The effect of probiotics supplementation in postoperative cancer patients: a prospective pilot study

Affiliations
  • 1Cancer Genomic Research Institute, Immunology Laboratory, Seoul Song Do Colorectal Hospital, Seoul, Korea
  • 2Ildong Bioscience, Pyeongtaek, Korea
  • 3Cancer Immune Clinic, Seoul Song Do Colorectal Hospital, Seoul, Korea
  • 4Department of Surgery, Pelvic Floor Center, Seoul Song Do Colorectal Hospital, Seoul, Korea
  • 5Department of Pathology, Seoul Song Do Colorectal Hospital, Seoul, Korea

Abstract

Purpose
Microbiota manipulation through selected probiotics may be a promising tool to prevent cancer development as well as onset, to improve clinical efficacy for cancer treatments. The purpose of this study was to evaluate change in microbiota composition after-probiotics supplementation and assessed the efficacy of probiotics in improving quality of life (QOL) in postoperative cancer patients.
Methods
Stool samples were collected from 30 cancer patients from February to October 2020 before (group I) and after (group II) 8 weeks of probiotics supplementation. We performed 16S ribosomal RNA gene sequencing to evaluate differences in gut microbiota between groups by comparing gut microbiota diversity, overall composition, and taxonomic signature abundance. The health-related QOL was evaluated through the EORTC Quality of life Questionnaire Core 30 questionnaire.
Results
Statistically significant differences were noted in group II; increase of Shannon and Simpson index (P = 0.004 and P = 0.001), decrease of Bacteroidetes and Fusobacteria at the phylum level (P = 0.032 and P = 0.014, retrospectively), increased of beneficial bacteria such as Weissella (0.096% vs. 0.361%, P < 0.004), Lactococcus (0.023% vs. 0.16%, P < 0.001), and Catenibacterium (0.0% vs. 0.005%, P < 0.042) at the genus level. There was a significant improvement in sleep disturbance (P = 0.039) in group II.
Conclusion
Gut microbiota in cancer patients can be manipulated by specific probiotic strains, result in an altered microbiota. Microbiota modulation by probiotics can be considered as part of a supplement that helps to increase gut microbiota diversity and improve QOL in cancer patients after surgery.

Keyword

Cancer patients; Gut microbiota; Postoperative; Probiotics; Quality of life

Figure

  • Fig. 1 Alpha diversity. Boxplots of alpha diversity metrics; (A) Chao1, (B) Shannon index, and (C) Simpson index. Red bars and points indicate before group values; blue bars and points indicate after group values. Significance was assessed by means of paired Wilcoxon test. Group I, the group before ingestion of probiotics; group II, the group after ingestion of probiotics.

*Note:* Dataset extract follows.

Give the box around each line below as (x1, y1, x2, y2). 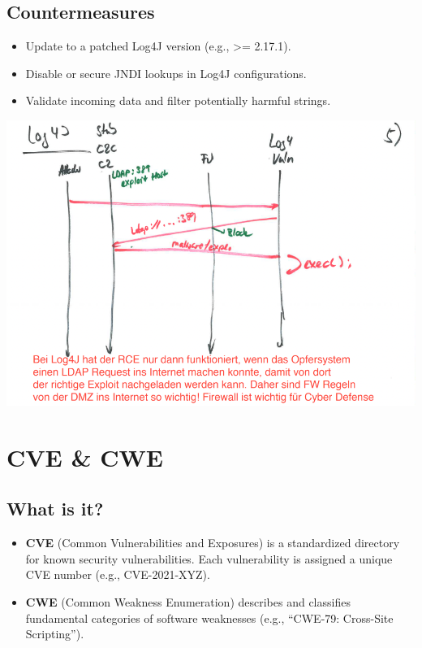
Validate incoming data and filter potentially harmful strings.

  • Fig. 2 Microbial comparison for beta diversity. Beta diversity based on (A) the weighted UniFrac distance, (B) the unweighted UniFrac distance, (C) Bray-Curtis distance, and (D) Jaccard distance were compared with principal coordinates analysis for the 2 groups. The groups were compared using the P-value of the permutational multivariate analysis of variance method.

  • Fig. 3 Gut microbiota composition at the (A) phylum, (B) genus, and (C) species level for the 2 groups. *P < 0.05.

  • Fig. 4 The linear discriminant analysis effect size (LEfSe) analysis of gut microbiota between the 2 groups. (A) Cladogram generated by LEfSe indicating differences at phylum, class, family and genus levels between the 2 groups. Each successive circle represents a phylogenetic level. Regions in red indicate taxa enriched in before group affected while regions in green indicate taxa enriched in after group. Differing taxa are listed on the right side of the cladogram. (B) Bar graphs showing linear discriminant analysis (LDA) scores. Horizontal bars represent the effect size for each taxon. The length of the bar represents the log10 transformed LDA score, indicated by vertical dotted lines. Significance determined using default parameters (P < 0.05 by Kruskal-Wallis test and LDA score > 2). The name of the taxon level is abbreviated as p, phylum; c, class; g, genus; and s, species.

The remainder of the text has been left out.